Stored entries:
----------
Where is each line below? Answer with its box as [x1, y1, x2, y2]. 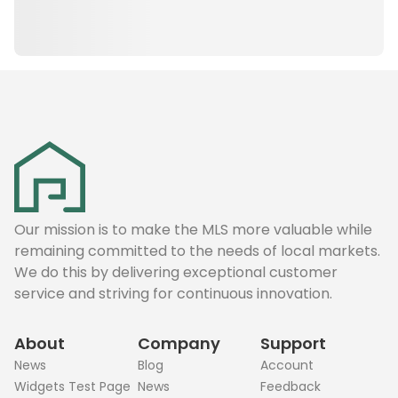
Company [137, 332, 220, 354]
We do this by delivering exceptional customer [14, 262, 338, 283]
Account [260, 356, 314, 374]
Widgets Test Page [14, 378, 131, 395]
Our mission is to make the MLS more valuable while [14, 219, 372, 240]
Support [260, 332, 327, 354]
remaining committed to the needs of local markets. [14, 241, 380, 261]
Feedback [260, 378, 322, 395]
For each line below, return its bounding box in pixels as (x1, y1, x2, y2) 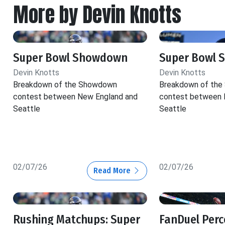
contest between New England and (13, 92, 138, 102)
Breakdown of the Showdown (13, 80, 117, 90)
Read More (93, 166, 133, 176)
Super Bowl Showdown (13, 51, 128, 65)
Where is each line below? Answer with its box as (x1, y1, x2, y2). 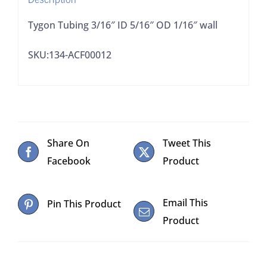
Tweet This (163, 136, 211, 150)
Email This (163, 195, 208, 209)
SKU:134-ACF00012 (27, 48, 111, 62)
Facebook (47, 154, 91, 167)
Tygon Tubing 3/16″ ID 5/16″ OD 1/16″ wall (27, 18, 218, 32)
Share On (47, 136, 89, 150)
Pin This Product (47, 197, 121, 211)
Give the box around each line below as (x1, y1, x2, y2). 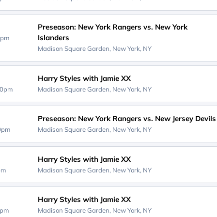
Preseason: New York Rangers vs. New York (37, 22, 187, 31)
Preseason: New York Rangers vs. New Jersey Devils (37, 114, 216, 123)
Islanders (37, 33, 69, 42)
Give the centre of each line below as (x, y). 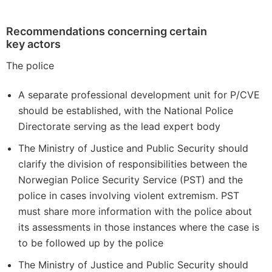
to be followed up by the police (91, 243)
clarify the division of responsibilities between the (133, 164)
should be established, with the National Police (126, 110)
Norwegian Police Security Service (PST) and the (131, 180)
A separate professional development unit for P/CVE (139, 95)
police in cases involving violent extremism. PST (129, 195)
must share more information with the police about (135, 211)
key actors (33, 44)
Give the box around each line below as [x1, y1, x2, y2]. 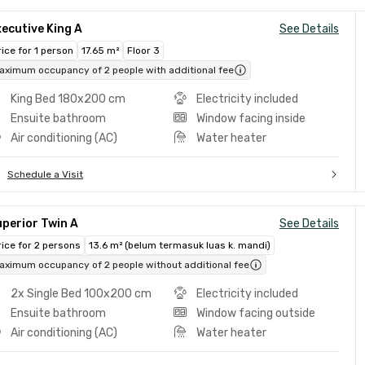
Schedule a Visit [7, 169, 83, 180]
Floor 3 [127, 45, 160, 56]
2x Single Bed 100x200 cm [11, 287, 152, 301]
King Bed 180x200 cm [11, 92, 125, 106]
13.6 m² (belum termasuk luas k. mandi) [89, 240, 270, 251]
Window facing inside [196, 112, 306, 125]
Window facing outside [196, 306, 315, 320]
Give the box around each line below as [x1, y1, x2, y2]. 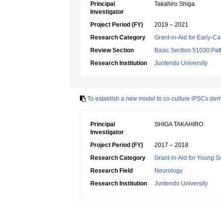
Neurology [154, 167, 183, 174]
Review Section [90, 47, 134, 54]
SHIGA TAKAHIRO [154, 121, 203, 128]
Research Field [90, 167, 133, 174]
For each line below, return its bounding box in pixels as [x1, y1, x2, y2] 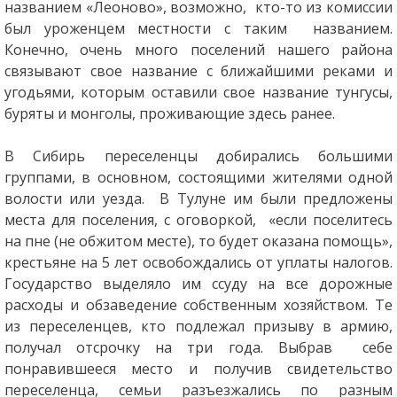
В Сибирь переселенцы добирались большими [4, 145, 393, 166]
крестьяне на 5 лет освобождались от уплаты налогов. [4, 252, 393, 272]
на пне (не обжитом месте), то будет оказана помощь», [4, 230, 393, 251]
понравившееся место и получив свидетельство [4, 358, 393, 378]
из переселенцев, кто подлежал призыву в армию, [4, 315, 393, 336]
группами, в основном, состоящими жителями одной [4, 167, 393, 187]
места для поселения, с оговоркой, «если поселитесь [4, 209, 393, 230]
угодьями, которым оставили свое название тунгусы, [4, 82, 393, 102]
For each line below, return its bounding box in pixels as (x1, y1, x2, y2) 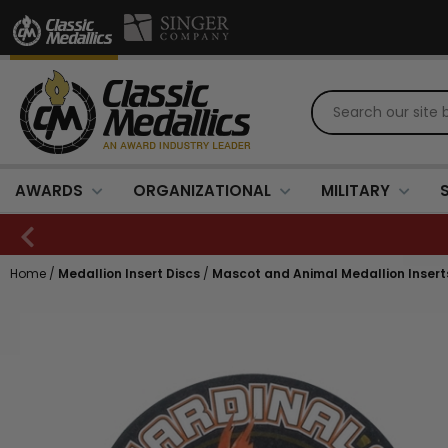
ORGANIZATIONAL (133, 180, 271, 201)
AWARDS (15, 180, 83, 201)
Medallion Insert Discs (58, 265, 200, 282)
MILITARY (321, 180, 390, 201)
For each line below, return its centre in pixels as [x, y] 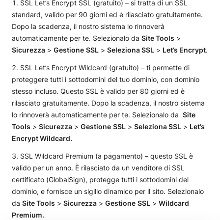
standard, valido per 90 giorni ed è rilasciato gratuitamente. [107, 14]
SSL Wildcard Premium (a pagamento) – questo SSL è [107, 156]
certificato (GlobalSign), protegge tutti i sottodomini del [100, 179]
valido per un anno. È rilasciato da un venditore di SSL [98, 168]
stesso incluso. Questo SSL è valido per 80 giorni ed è [98, 91]
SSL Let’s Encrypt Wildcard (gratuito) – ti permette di [105, 68]
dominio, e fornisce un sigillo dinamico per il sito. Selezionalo [108, 191]
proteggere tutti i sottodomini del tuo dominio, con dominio [106, 79]
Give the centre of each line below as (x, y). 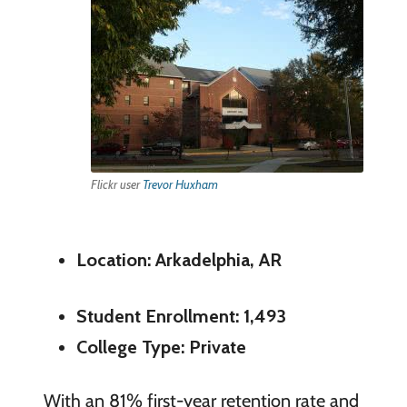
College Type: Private (161, 347)
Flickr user (117, 185)
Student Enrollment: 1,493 (181, 316)
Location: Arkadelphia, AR (179, 259)
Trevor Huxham (181, 185)
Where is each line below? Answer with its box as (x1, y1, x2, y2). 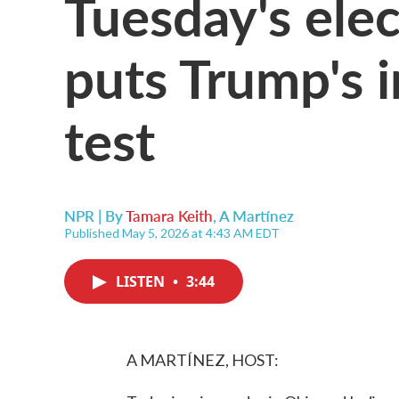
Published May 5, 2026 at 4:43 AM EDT (64, 225, 280, 240)
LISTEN (116, 272, 168, 291)
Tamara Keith (126, 205, 213, 226)
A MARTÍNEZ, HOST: (126, 350, 279, 370)
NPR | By (64, 205, 126, 226)
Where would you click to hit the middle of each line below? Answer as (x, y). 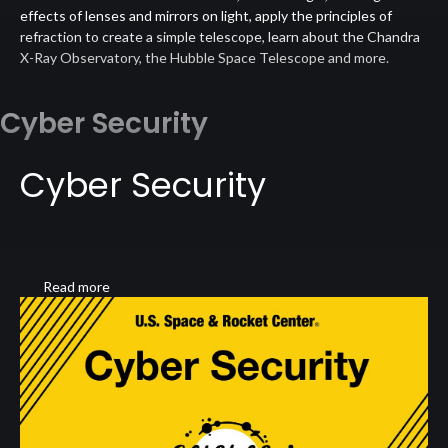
----------
» What to do
Pull out every line of the records that includes the string "valido".

» Reply
standard, valido per 90 giorni ed è rilasciato gratuitamente. [107, 14]
valido per un anno. È rilasciato da un venditore di SSL [98, 168]
stesso incluso. Questo SSL è valido per 80 giorni ed è [98, 91]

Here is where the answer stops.